The Bush Administration organized a peace summit this week in Annapolis, Maryland, with 40 countries. Kerr's wife, Mary Ann, thinks the conference will be critical in shaping U.S. relations in the Middle East. She said Arab countries are focused on the Israeli-Palestinian situation and U.S. policies can make a "huge difference in how [Arabs] think about the United States and how much they can trust us."
John Tuzcu joined the Kerrs on the Interfaith Peace Builders trip. He found reality far worse than what he had expected.
"Reading about military checkpoints, reading about this giant separation wall that's going through the West Bank, you know reading about what a militarized country Israel is," Tuzcu said. "It's a completely different experience when you actually see what's going on on the ground."
Media accounts are disconnected from much of reality, he said.
"You don't hear the voices of the grassroots or the people that are struggling for peace," he said. "Instead we hear about a certain group of people that are inherently violent and inherently not interested in peace."
The grassroots effort is reaching area campuses.
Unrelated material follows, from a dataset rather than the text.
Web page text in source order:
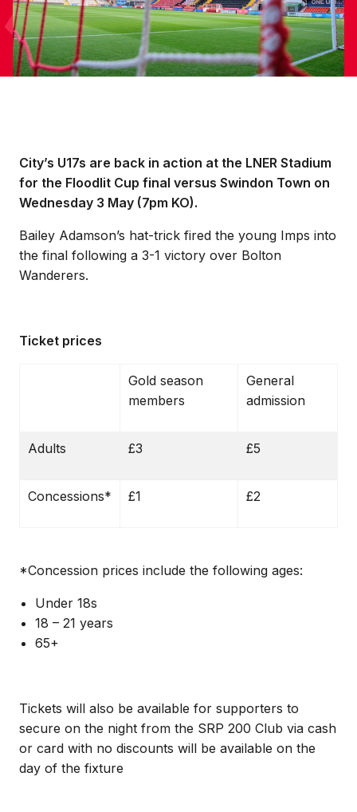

Case Western's Students for Justice in Palestine formed last semester. Zeyad Schwen, whose mother was a Palestinian refuge, co-founded the group.
"We're thinking of ways we can bring information to the students here on campus that they will not get from just regular TV," he said.
Schwen says his group is discussing reaching out to Jewish-based groups on campus to facilitate the peace-making process locally.